Omaha, NE – President Barack Obama has denied TransCanada’s application to build an oil pipeline from Canada to the Gulf of Mexico.

TransCanada's Keystone XL pipeline generated several protests, particularly in Nebraska where it was planned to cross the Ogallala Aquifer. (Photo credit Nebraska Watchdog)

In a statement released today, the State Department said it needed more time to assess whether the Keystone XL pipeline is in the national interest.

The department cited Congress’ 60-day deadline that was passed in December, embedded within legislation to extend the payroll tax cut. The deadline was pushed by House and Senate Republicans, who said the pipeline will bring thousands of much-needed jobs and should be approved quickly.

The White House released a statement following the State Department’s, blaming Congressional Republicans for a “rushed and arbitrary deadline” that “prevented a full assessment of the pipeline’s impact.”

The State Department had initially intended to decide whether or not to approve the pipeline by the end of last year. But in November, it delayed its decision following a series of protests by those opposed to the pipeline, in particular, those with concerns over the pipeline’s route. Keystone was initially planned to cross the fragile Ogallala Aquifer in the Nebraska Sandhills, which supplies water to Nebraska and several other states.

TransCanada agreed to review an alternate route that would avoid the Nebraska Sandhills. And the State Department said that review would stretch into 2013.

The Department left the door open for TransCanada to re-apply for a permit, once it’s decided on a new route, saying the decision to deny “does not preclude any subsequent permit application or applications for similar projects.”

Reaction has been swift on both sides of the debate.

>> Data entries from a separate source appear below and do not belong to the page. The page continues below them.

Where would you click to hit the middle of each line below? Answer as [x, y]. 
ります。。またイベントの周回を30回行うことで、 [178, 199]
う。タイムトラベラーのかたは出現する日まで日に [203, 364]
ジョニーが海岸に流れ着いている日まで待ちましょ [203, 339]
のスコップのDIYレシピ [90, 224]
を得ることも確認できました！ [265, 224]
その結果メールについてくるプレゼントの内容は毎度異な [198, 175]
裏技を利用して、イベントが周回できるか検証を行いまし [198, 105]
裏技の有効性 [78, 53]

BOLD Nebraska, a vocal critic of the pipeline, called the President’s decision “bold” and said it would be “celebrated for generations to come in our state.” In a statement, Jane Kleeb, the director of the group, said “The next time an oil company thinks they can bully their way through towns threatening landowners I am quite certain they will remember one word, Nebraska.”

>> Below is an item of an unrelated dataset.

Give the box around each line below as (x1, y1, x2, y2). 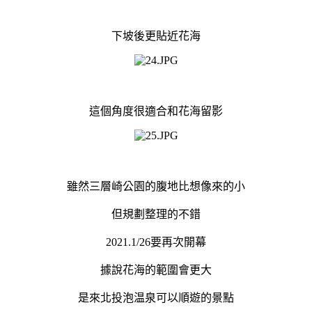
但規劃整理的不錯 (111, 208, 201, 220)
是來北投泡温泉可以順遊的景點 (78, 291, 234, 304)
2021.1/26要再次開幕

Republicans quickly denounced the decision. Before the announcement was official, House Speaker John Boehner told Politico the President is “selling out American jobs for politics.”

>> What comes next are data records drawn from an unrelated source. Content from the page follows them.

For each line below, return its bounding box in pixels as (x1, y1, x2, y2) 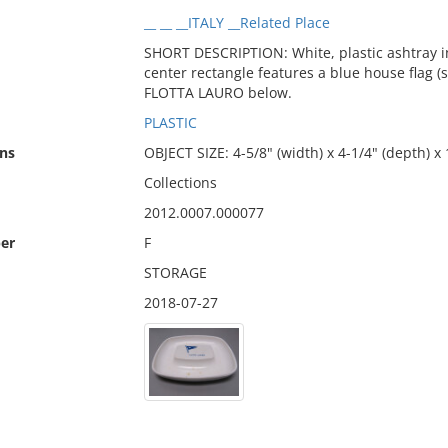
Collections (143, 173, 217, 192)
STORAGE (143, 263, 207, 282)
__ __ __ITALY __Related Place (143, 13, 330, 32)
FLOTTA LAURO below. (143, 83, 292, 102)
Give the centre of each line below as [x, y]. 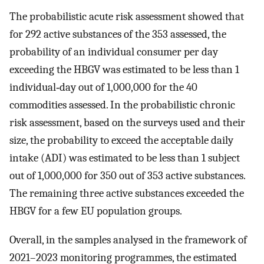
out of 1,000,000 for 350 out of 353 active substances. [127, 175]
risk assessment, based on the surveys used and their [127, 122]
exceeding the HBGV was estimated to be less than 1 [124, 69]
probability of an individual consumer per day [114, 52]
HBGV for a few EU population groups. [96, 211]
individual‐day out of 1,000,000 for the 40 [103, 87]
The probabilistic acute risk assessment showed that [127, 16]
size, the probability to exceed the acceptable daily [121, 140]

In a statement from Nebraska’s Republican Senator Mike Johanns’ office, Johanns said there is “no legitimate justification for the delay,” and that the President’s decision “reeks of political gamesmanship.”

Nebraska’s Democratic Senator Ben Nelson said in his response that the decision allows the project to proceed in a “responsible manner.” Referring to the insertion of a 60-day deadline into the payroll tax cut legislation, Nelson said he predicted this would happen if “Congress intervened for political purposes…by setting an arbitrary deadline.”

Nelson also tossed blame back at the state of Nebraska, saying the situation could have been avoided if the state had worked “proactively with TransCanada years ago” to develop a viable route.